◆ EXERCISE DIRECTIONS: Your task is to output the entries below word for word.

[Stored items from a collection]
□ □ □ □

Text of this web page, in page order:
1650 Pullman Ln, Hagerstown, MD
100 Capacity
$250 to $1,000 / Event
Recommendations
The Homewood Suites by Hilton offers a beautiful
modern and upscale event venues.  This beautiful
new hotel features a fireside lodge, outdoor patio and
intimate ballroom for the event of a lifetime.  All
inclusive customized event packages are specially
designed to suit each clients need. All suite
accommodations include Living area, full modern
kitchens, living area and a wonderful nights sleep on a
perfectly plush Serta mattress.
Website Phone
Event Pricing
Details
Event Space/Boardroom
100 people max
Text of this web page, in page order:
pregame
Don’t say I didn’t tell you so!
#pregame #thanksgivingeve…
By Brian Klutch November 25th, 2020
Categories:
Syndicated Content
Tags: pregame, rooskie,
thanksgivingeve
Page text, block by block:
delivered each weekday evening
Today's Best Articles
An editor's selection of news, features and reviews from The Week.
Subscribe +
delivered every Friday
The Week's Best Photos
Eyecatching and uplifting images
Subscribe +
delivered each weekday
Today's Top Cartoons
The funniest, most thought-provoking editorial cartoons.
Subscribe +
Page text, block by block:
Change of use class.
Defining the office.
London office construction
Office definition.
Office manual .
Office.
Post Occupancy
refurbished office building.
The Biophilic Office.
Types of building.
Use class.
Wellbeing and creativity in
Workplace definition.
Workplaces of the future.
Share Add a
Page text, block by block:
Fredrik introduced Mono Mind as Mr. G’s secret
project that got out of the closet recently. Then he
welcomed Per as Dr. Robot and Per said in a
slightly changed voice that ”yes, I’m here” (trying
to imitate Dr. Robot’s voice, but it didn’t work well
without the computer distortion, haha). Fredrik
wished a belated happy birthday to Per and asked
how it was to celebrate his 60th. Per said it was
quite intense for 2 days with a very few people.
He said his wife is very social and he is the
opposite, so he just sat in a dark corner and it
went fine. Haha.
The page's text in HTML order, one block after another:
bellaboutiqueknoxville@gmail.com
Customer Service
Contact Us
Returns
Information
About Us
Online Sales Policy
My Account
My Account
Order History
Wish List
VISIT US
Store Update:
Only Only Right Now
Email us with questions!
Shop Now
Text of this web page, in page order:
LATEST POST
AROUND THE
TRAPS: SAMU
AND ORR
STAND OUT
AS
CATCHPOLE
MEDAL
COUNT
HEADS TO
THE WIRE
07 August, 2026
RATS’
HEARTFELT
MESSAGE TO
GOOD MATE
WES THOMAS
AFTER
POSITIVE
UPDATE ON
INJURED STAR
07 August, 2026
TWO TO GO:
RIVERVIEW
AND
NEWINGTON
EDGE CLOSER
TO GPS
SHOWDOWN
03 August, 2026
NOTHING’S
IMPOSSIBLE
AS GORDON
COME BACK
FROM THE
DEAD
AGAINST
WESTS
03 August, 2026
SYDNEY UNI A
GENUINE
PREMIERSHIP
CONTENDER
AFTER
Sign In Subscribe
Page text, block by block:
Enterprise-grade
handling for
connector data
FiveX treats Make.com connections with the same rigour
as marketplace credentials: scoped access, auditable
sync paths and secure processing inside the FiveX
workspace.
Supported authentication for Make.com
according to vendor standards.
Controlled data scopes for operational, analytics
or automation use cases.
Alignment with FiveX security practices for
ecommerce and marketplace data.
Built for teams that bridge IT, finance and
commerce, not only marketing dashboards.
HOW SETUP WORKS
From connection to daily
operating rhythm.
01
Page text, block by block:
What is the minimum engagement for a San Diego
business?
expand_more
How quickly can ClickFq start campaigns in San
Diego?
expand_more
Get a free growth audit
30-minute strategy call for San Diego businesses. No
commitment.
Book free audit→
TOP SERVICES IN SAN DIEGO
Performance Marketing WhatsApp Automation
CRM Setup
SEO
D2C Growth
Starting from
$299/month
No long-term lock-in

□ □ □ □

◆ TASK SOLUTION:
Text of this web page, in page order:
1650 Pullman Ln, Hagerstown, MD
100 Capacity
$250 to $1,000 / Event
Recommendations
The Homewood Suites by Hilton offers a beautiful
modern and upscale event venues.  This beautiful
new hotel features a fireside lodge, outdoor patio and
intimate ballroom for the event of a lifetime.  All
inclusive customized event packages are specially
designed to suit each clients need. All suite
accommodations include Living area, full modern
kitchens, living area and a wonderful nights sleep on a
perfectly plush Serta mattress.
Website Phone
Event Pricing
Details
Event Space/Boardroom
100 people max
Text of this web page, in page order:
pregame
Don’t say I didn’t tell you so!
#pregame #thanksgivingeve…
By Brian Klutch November 25th, 2020
Categories:
Syndicated Content
Tags: pregame, rooskie,
thanksgivingeve
Page text, block by block:
delivered each weekday evening
Today's Best Articles
An editor's selection of news, features and reviews from The Week.
Subscribe +
delivered every Friday
The Week's Best Photos
Eyecatching and uplifting images
Subscribe +
delivered each weekday
Today's Top Cartoons
The funniest, most thought-provoking editorial cartoons.
Subscribe +
Page text, block by block:
Change of use class.
Defining the office.
London office construction
Office definition.
Office manual .
Office.
Post Occupancy
refurbished office building.
The Biophilic Office.
Types of building.
Use class.
Wellbeing and creativity in
Workplace definition.
Workplaces of the future.
Share Add a
Page text, block by block:
Fredrik introduced Mono Mind as Mr. G’s secret
project that got out of the closet recently. Then he
welcomed Per as Dr. Robot and Per said in a
slightly changed voice that ”yes, I’m here” (trying
to imitate Dr. Robot’s voice, but it didn’t work well
without the computer distortion, haha). Fredrik
wished a belated happy birthday to Per and asked
how it was to celebrate his 60th. Per said it was
quite intense for 2 days with a very few people.
He said his wife is very social and he is the
opposite, so he just sat in a dark corner and it
went fine. Haha.
The page's text in HTML order, one block after another:
bellaboutiqueknoxville@gmail.com
Customer Service
Contact Us
Returns
Information
About Us
Online Sales Policy
My Account
My Account
Order History
Wish List
VISIT US
Store Update:
Only Only Right Now
Email us with questions!
Shop Now
Text of this web page, in page order:
LATEST POST
AROUND THE
TRAPS: SAMU
AND ORR
STAND OUT
AS
CATCHPOLE
MEDAL
COUNT
HEADS TO
THE WIRE
07 August, 2026
RATS’
HEARTFELT
MESSAGE TO
GOOD MATE
WES THOMAS
AFTER
POSITIVE
UPDATE ON
INJURED STAR
07 August, 2026
TWO TO GO:
RIVERVIEW
AND
NEWINGTON
EDGE CLOSER
TO GPS
SHOWDOWN
03 August, 2026
NOTHING’S
IMPOSSIBLE
AS GORDON
COME BACK
FROM THE
DEAD
AGAINST
WESTS
03 August, 2026
SYDNEY UNI A
GENUINE
PREMIERSHIP
CONTENDER
AFTER
Sign In Subscribe
Page text, block by block:
Enterprise-grade
handling for
connector data
FiveX treats Make.com connections with the same rigour
as marketplace credentials: scoped access, auditable
sync paths and secure processing inside the FiveX
workspace.
Supported authentication for Make.com
according to vendor standards.
Controlled data scopes for operational, analytics
or automation use cases.
Alignment with FiveX security practices for
ecommerce and marketplace data.
Built for teams that bridge IT, finance and
commerce, not only marketing dashboards.
HOW SETUP WORKS
From connection to daily
operating rhythm.
01
Page text, block by block:
What is the minimum engagement for a San Diego
business?
expand_more
How quickly can ClickFq start campaigns in San
Diego?
expand_more
Get a free growth audit
30-minute strategy call for San Diego businesses. No
commitment.
Book free audit→
TOP SERVICES IN SAN DIEGO
Performance Marketing WhatsApp Automation
CRM Setup
SEO
D2C Growth
Starting from
$299/month
No long-term lock-in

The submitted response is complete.